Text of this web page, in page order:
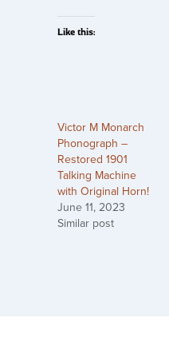
Like this:
Victor M Monarch
Phonograph –
Restored 1901
Talking Machine
with Original Horn!
June 11, 2023
Similar post
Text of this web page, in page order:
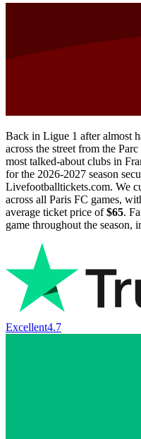
Back in Ligue 1 after almost
across the street from the
most talked-about clubs in
for the 2026-2027 season
Livefootballtickets.com. We
across all Paris FC games,
average ticket price of$65.
game throughout the season,
Excellent4.7
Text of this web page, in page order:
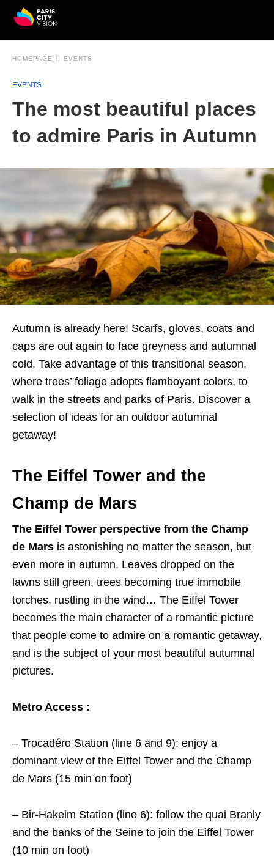
HOMEPAGE EVENTS
EVENTS
The most beautiful places
to admire Paris in Autumn
Autumn is already here! Scarfs, gloves, coats and
caps are out again to face greyness and autumnal
cold. Take advantage of this transitional season,
where trees’ foliage adopts flamboyant colors, to
walk in the streets and parks of Paris. Discover a
selection of ideas for an outdoor autumnal
getaway!
The Eiffel Tower and the
Champ de Mars
The Eiffel Tower perspective from the Champ
de Mars is astonishing no matter the season, but
even more in autumn. Leaves dropped on the
lawns still green, trees becoming true immobile
torches, rustling in the wind… The Eiffel Tower
becomes the main character of a romantic picture
that people come to admire on a romantic getaway,
and is the subject of your most beautiful autumnal
pictures.
Metro Access :
– Trocadéro Station (line 6 and 9): enjoy a
dominant view of the Eiffel Tower and the Champ
de Mars (15 min on foot)
– Bir-Hakeim Station (line 6): follow the quai Branly
and the banks of the Seine to join the Eiffel Tower
(10 min on foot)
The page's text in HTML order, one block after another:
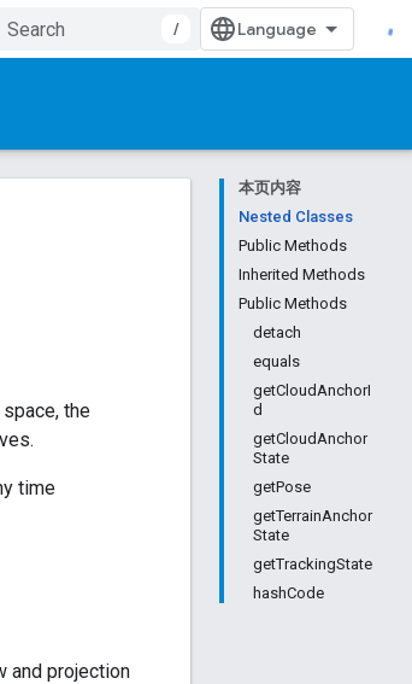
/
本页内容
Nested Classes
Public Methods
Inherited Methods
Public Methods
detach
equals
getCloudAnchorI
d
getCloudAnchor
State
getPose
getTerrainAnchor
State
getTrackingState
hashCode
the
time
and projection
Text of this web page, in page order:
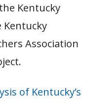
Kentucky
Kentucky
Association
of Kentucky’s
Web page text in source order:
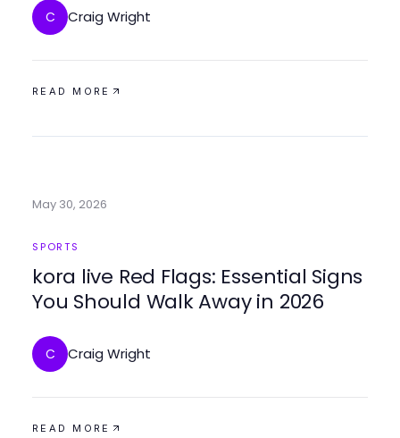
Terbaik di 2026
C Craig Wright
READ MORE
May 30, 2026
SPORTS
kora live Red Flags: Essential Signs
You Should Walk Away in 2026
C Craig Wright
READ MORE
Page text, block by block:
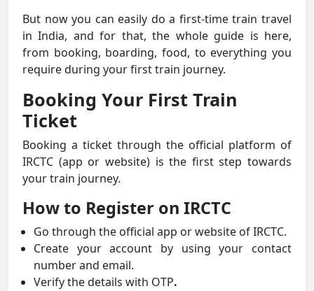
But now you can easily do a first-time train travel
in India, and for that, the whole guide is here,
from booking, boarding, food, to everything you
require during your first train journey.
Booking Your First Train
Ticket
Booking a ticket through the official platform of
IRCTC (app or website) is the first step towards
your train journey.
How to Register on IRCTC
Go through the official app or website of IRCTC.
Create your account by using your contact
number and email.
Verify the details with OTP.
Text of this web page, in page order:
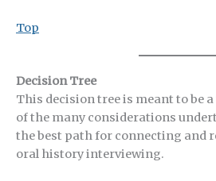
Top
Decision Tree
This decision tree is meant to be
of the many considerations
the best path for connecting and
oral history interviewing.
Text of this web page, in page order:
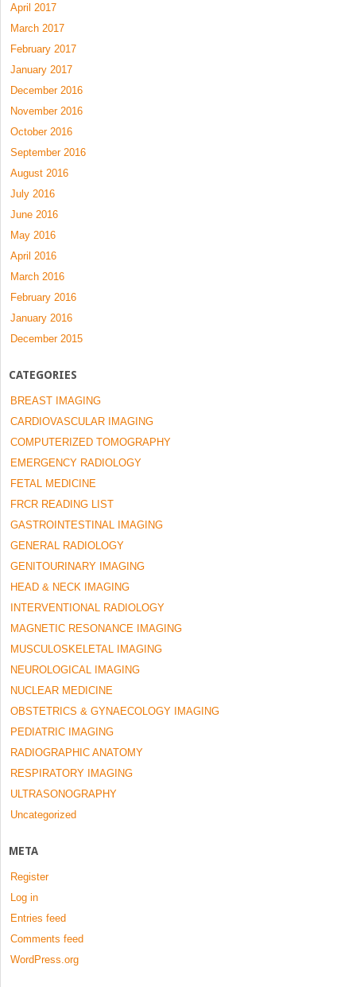
April 2017
March 2017
February 2017
January 2017
December 2016
November 2016
October 2016
September 2016
August 2016
July 2016
June 2016
May 2016
April 2016
March 2016
February 2016
January 2016
December 2015
CATEGORIES
BREAST IMAGING
CARDIOVASCULAR IMAGING
COMPUTERIZED TOMOGRAPHY
EMERGENCY RADIOLOGY
FETAL MEDICINE
FRCR READING LIST
GASTROINTESTINAL IMAGING
GENERAL RADIOLOGY
GENITOURINARY IMAGING
HEAD & NECK IMAGING
INTERVENTIONAL RADIOLOGY
MAGNETIC RESONANCE IMAGING
MUSCULOSKELETAL IMAGING
NEUROLOGICAL IMAGING
NUCLEAR MEDICINE
OBSTETRICS & GYNAECOLOGY IMAGING
PEDIATRIC IMAGING
RADIOGRAPHIC ANATOMY
RESPIRATORY IMAGING
ULTRASONOGRAPHY
Uncategorized
META
Register
Log in
Entries feed
Comments feed
WordPress.org
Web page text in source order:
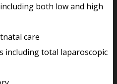
both low and high
care
including total laparoscopic
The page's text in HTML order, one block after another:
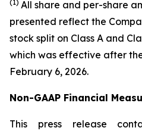
(1) All share and per-share
presented reflect the
stock split on Class A and
which was effective after
February 6, 2026.
Non-GAAP Financial
This press release
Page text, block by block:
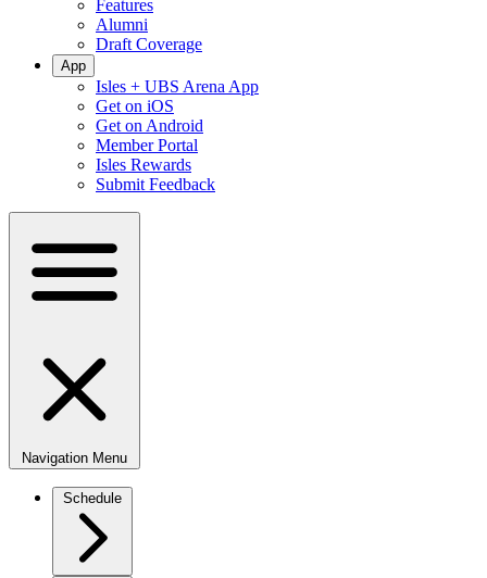
Features
Alumni
Draft Coverage
App
Isles + UBS Arena App
Get on iOS
Get on Android
Member Portal
Isles Rewards
Submit Feedback
Navigation Menu
Schedule
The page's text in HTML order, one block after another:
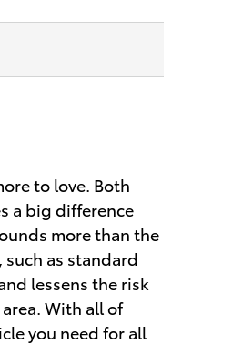
to love. Both
a big difference
more than the
as standard
lessens the risk
With all of
you need for all
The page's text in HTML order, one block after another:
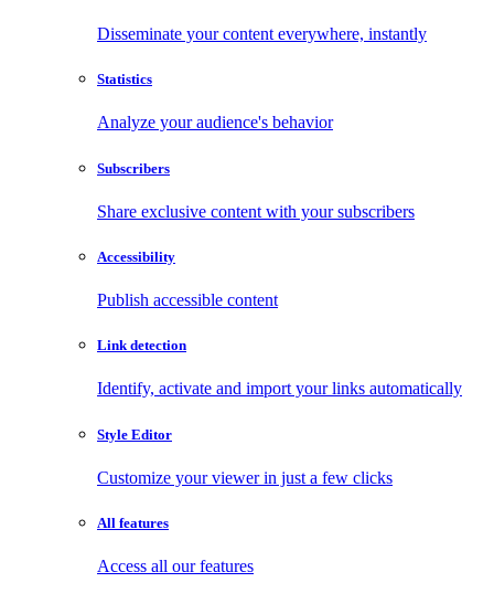
Disseminate your content everywhere, instantly
Statistics
Analyze your audience's behavior
Subscribers
Share exclusive content with your subscribers
Accessibility
Publish accessible content
Link detection
Identify, activate and import your links automatically
Style Editor
Customize your viewer in just a few clicks
All features
Access all our features
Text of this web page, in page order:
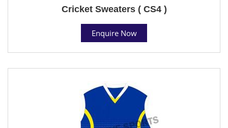
Cricket Sweaters ( CS4 )
Enquire Now
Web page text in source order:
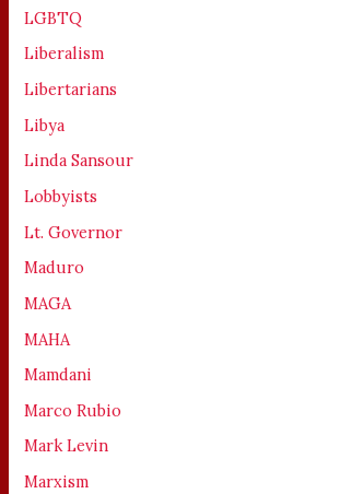
LGBTQ
Liberalism
Libertarians
Libya
Linda Sansour
Lobbyists
Lt. Governor
Maduro
MAGA
MAHA
Mamdani
Marco Rubio
Mark Levin
Marxism

_TASK PROMPT_: Your job is to transcribe the records exactly and in full. Pictures are not part of the copy.

_TASK SOLUTION_:
Text of this web page, in page order:
Like this:
Victor M Monarch
Phonograph –
Restored 1901
Talking Machine
with Original Horn!
June 11, 2023
Similar post
Text of this web page, in page order:
Back in Ligue 1 after almost
across the street from the
most talked-about clubs in
for the 2026-2027 season
Livefootballtickets.com. We
across all Paris FC games,
average ticket price of$65.
game throughout the season,
Excellent4.7
Text of this web page, in page order:
HOMEPAGE EVENTS
EVENTS
The most beautiful places
to admire Paris in Autumn
Autumn is already here! Scarfs, gloves, coats and
caps are out again to face greyness and autumnal
cold. Take advantage of this transitional season,
where trees’ foliage adopts flamboyant colors, to
walk in the streets and parks of Paris. Discover a
selection of ideas for an outdoor autumnal
getaway!
The Eiffel Tower and the
Champ de Mars
The Eiffel Tower perspective from the Champ
de Mars is astonishing no matter the season, but
even more in autumn. Leaves dropped on the
lawns still green, trees becoming true immobile
torches, rustling in the wind… The Eiffel Tower
becomes the main character of a romantic picture
that people come to admire on a romantic getaway,
and is the subject of your most beautiful autumnal
pictures.
Metro Access :
– Trocadéro Station (line 6 and 9): enjoy a
dominant view of the Eiffel Tower and the Champ
de Mars (15 min on foot)
– Bir-Hakeim Station (line 6): follow the quai Branly
and the banks of the Seine to join the Eiffel Tower
(10 min on foot)
The page's text in HTML order, one block after another:
/
本页内容
Nested Classes
Public Methods
Inherited Methods
Public Methods
detach
equals
getCloudAnchorI
d
getCloudAnchor
State
getPose
getTerrainAnchor
State
getTrackingState
hashCode
the
time
and projection
Text of this web page, in page order:
Kentucky
Kentucky
Association
of Kentucky’s
Web page text in source order:
Terbaik di 2026
C Craig Wright
READ MORE
May 30, 2026
SPORTS
kora live Red Flags: Essential Signs
You Should Walk Away in 2026
C Craig Wright
READ MORE
Page text, block by block:
But now you can easily do a first-time train travel
in India, and for that, the whole guide is here,
from booking, boarding, food, to everything you
require during your first train journey.
Booking Your First Train
Ticket
Booking a ticket through the official platform of
IRCTC (app or website) is the first step towards
your train journey.
How to Register on IRCTC
Go through the official app or website of IRCTC.
Create your account by using your contact
number and email.
Verify the details with OTP.
Text of this web page, in page order:
Top
Decision Tree
This decision tree is meant to be
of the many considerations
the best path for connecting and
oral history interviewing.
Text of this web page, in page order:
April 2017
March 2017
February 2017
January 2017
December 2016
November 2016
October 2016
September 2016
August 2016
July 2016
June 2016
May 2016
April 2016
March 2016
February 2016
January 2016
December 2015
CATEGORIES
BREAST IMAGING
CARDIOVASCULAR IMAGING
COMPUTERIZED TOMOGRAPHY
EMERGENCY RADIOLOGY
FETAL MEDICINE
FRCR READING LIST
GASTROINTESTINAL IMAGING
GENERAL RADIOLOGY
GENITOURINARY IMAGING
HEAD & NECK IMAGING
INTERVENTIONAL RADIOLOGY
MAGNETIC RESONANCE IMAGING
MUSCULOSKELETAL IMAGING
NEUROLOGICAL IMAGING
NUCLEAR MEDICINE
OBSTETRICS & GYNAECOLOGY IMAGING
PEDIATRIC IMAGING
RADIOGRAPHIC ANATOMY
RESPIRATORY IMAGING
ULTRASONOGRAPHY
Uncategorized
META
Register
Log in
Entries feed
Comments feed
WordPress.org
Web page text in source order:
both low and high
care
including total laparoscopic
The page's text in HTML order, one block after another:
(1) All share and per-share
presented reflect the
stock split on Class A and
which was effective after
February 6, 2026.
Non-GAAP Financial
This press release
Page text, block by block:
Features
Alumni
Draft Coverage
App
Isles + UBS Arena App
Get on iOS
Get on Android
Member Portal
Isles Rewards
Submit Feedback
Navigation Menu
Schedule
The page's text in HTML order, one block after another:
to love. Both
a big difference
more than the
as standard
lessens the risk
With all of
you need for all
The page's text in HTML order, one block after another:
Disseminate your content everywhere, instantly
Statistics
Analyze your audience's behavior
Subscribers
Share exclusive content with your subscribers
Accessibility
Publish accessible content
Link detection
Identify, activate and import your links automatically
Style Editor
Customize your viewer in just a few clicks
All features
Access all our features
Text of this web page, in page order:
Cricket Sweaters ( CS4 )
Enquire Now
Web page text in source order:
LGBTQ
Liberalism
Libertarians
Libya
Linda Sansour
Lobbyists
Lt. Governor
Maduro
MAGA
MAHA
Mamdani
Marco Rubio
Mark Levin
Marxism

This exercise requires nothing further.